Google faces blockbuster antitrust case—again
Summary
- Weeks after a judge ruled the company stifled the competition in search, it faces a trial on its ad-tech practices.
ALEXANDRIA, Va.—It is a rare day when a company faces a federal-government lawsuit alleging it is illegally monopolizing the marketplace. Google is facing the second such case in less than a year, placing unprecedented U.S. legal pressure on the search giant.
U.S. District Judge Leonie Brinkema on Monday will hear opening statements in the Justice Department’s case alleging Google has an unlawful grip on the market for software used to buy and sell digital ads, known as ad-tech.
The trial, expected to last four weeks, is taking place in Northern Virginia, across the Potomac River from where a federal judge in Washington ruled last month that the Justice Department proved its claims that Google was using illegal tactics to preserve its dominance in search.
The judge in the search case now must decide how to remedy Google’s antitrust violations, which could mean limiting its ability to pay web browsers and phone manufacturers to be their default search engine. If the company also loses in Virginia, the back-to-back blows could crimp some of the company’s revenue streams at a time when it is pouring money into artificial intelligence to compete with Microsoft and a host of well-funded startups to build increasingly powerful computer systems.
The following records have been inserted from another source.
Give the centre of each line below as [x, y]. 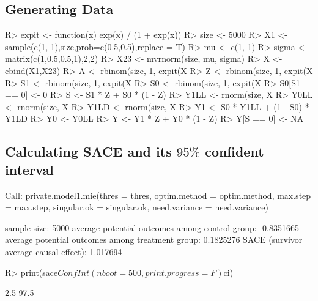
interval [29, 169]
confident [235, 151]
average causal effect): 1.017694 [64, 251]
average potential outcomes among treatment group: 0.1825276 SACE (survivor [154, 240]
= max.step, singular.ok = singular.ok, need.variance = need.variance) [137, 207]
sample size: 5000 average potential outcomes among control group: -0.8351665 [152, 227]
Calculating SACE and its [88, 151]
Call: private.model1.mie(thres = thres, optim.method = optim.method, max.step [158, 195]
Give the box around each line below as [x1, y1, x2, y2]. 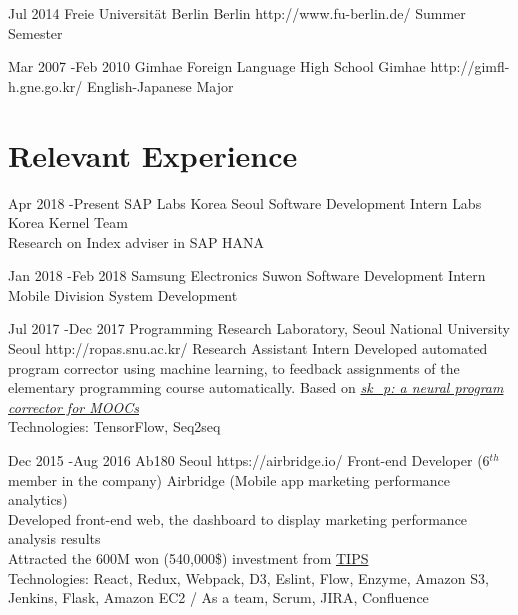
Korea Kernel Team [8, 212, 128, 233]
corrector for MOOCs [8, 396, 140, 417]
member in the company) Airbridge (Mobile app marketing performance [8, 469, 451, 490]
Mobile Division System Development [8, 284, 238, 305]
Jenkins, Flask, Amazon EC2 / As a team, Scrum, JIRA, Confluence [8, 587, 429, 608]
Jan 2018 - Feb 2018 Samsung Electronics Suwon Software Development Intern [8, 265, 486, 286]
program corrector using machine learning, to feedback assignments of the [8, 357, 460, 378]
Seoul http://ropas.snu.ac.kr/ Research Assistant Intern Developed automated [8, 338, 488, 359]
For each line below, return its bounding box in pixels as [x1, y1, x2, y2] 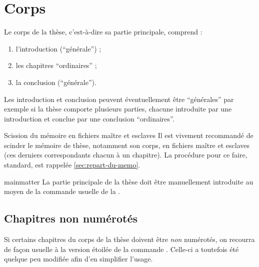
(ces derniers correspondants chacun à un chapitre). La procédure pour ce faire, [4, 149, 247, 160]
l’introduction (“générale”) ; [15, 43, 101, 53]
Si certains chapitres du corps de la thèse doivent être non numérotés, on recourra [4, 234, 255, 244]
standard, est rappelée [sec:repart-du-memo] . [4, 159, 140, 170]
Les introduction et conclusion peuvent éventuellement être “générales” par [4, 93, 234, 104]
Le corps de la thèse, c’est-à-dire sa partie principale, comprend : [4, 26, 202, 37]
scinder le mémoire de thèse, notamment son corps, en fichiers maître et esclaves [4, 139, 250, 150]
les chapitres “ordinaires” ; [15, 60, 97, 70]
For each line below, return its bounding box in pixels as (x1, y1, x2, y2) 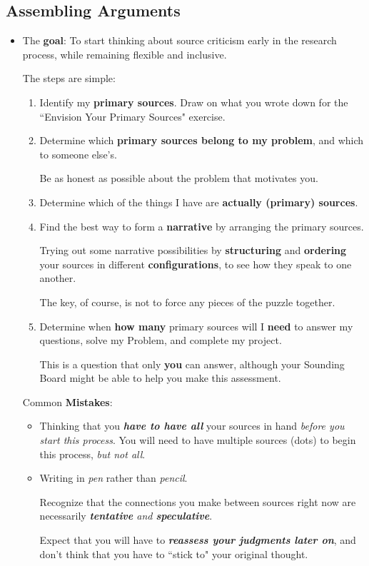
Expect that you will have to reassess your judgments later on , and (39, 532, 356, 547)
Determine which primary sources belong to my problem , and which (39, 133, 364, 148)
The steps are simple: (22, 71, 116, 86)
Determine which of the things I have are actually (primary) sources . (39, 194, 358, 209)
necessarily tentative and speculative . (39, 508, 213, 523)
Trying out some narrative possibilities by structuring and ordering (39, 243, 347, 258)
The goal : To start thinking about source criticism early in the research (22, 33, 337, 48)
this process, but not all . (39, 446, 146, 461)
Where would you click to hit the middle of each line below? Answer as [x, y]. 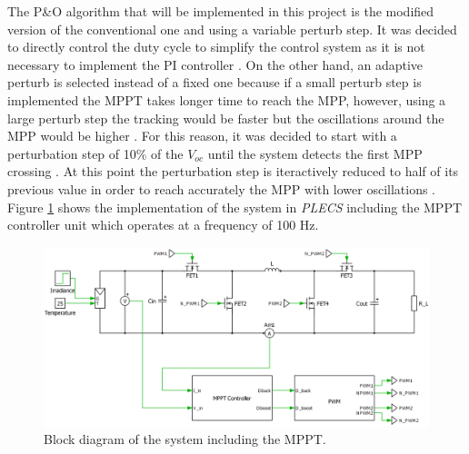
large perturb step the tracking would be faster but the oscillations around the [226, 118]
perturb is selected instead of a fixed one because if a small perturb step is [215, 82]
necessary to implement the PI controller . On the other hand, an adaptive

The cases also could spark changes in how the company reaches consumers, and how advertisers promote their businesses online.
The Virginia case targets Google’s omnipresence in the ad-tech industry, where it facilitates much of the buying and selling of digital ads that helps fund online publishers. Google offers a platform for publishers to offer and manage ad space, tools for ad buyers and a marketplace where buyers and sellers transact.
The Justice Department alleges Google has used unlawful tactics to prevent the rise of rival technologies and lock advertisers and publishers into its tools. The government is seeking to force the company to shed its Ad Manager product, which in 2020 made an operating profit of $368 million from booked revenue of $7.4 billion, according to a financial statement the company provided to the court. Google pays out a portion of the total revenue to web publishers.
Google has engaged in a “campaign to condition, control, and tax digital advertising transactions over 15 years," the Justice Department said in a recent court filing. “This campaign was exclusionary, anticompetitive, and mutually reinforcing."
Google says its success is due to a long record of innovation, criticizing the Justice Department as being out of touch with market realities. The case focuses on display ads on websites, but “user attention migrated elsewhere years ago—to apps, social media and Connected TV," Google said in a recent court filing.
“We will show that ad buyers and sellers have many options, and when they choose Google they do so because our ad tech is simple, affordable, and effective. In short—it works," the company said in a blog post on Sunday.
Google’s legal team includes Karen Dunn, a partner at law firm Paul Weiss who has advised Vice President Kamala Harris on her presidential campaign.
Google’s overall advertising business is a cash-cow, accounting for more than three-quarters of parent company Alphabet’s $307.4 billion of revenue last year. Though the Justice Department lawsuit challenges only some parts of it, a government win could have ripple effects because Google’s advertising technology has been so interwoven into its operations.
Google’s ad-tech business gives the company insights into the internet browsing habits of millions and the businesses of widely visited online publishers, such as news outlets.
In 2016, Google reversed a longstanding policy and began merging information it collected from visitors to its own sites with data gleaned from their activity elsewhere on the internet, according to the Justice Department.
The Justice Department in court papers alleged this change, known inside Google as “Project Narnia," allowed it to target ads “in ways no one else in the industry could." Google has denied the allegations.
The case before Brinkema, a Clinton appointee, will proceed without a jury, which is typical for how government antitrust cases are managed. The Justice Department made an unusual attempt to get the ligation before a jury by including a claim for monetary damages, alleging the government itself overpaid for online ads. Google in turn wrote the government a check for the $2.3 million, paying back the damages request and ensuring a nonjury trial.
The company is on the back foot as the trial begins, over the deletion of internal messages that could have been relevant to the case.
Last month, Brinkema criticized Google over an earlier company policy of automatically deleting employee chat records, saying that was “not the way in which a responsible corporate entity should function" and that “an awful lot of evidence has already been destroyed."
The Justice Department urged Brinkema to infer that the evidence destroyed was unfavorable to Google. Google countered that the department knew of its policy years before complaining in court, but waited to raise the issue to gain a tactical advantage.
The judge declined to impose a formal sanction on Google, but said the issue would factor into her determinations of which trial witnesses are credible.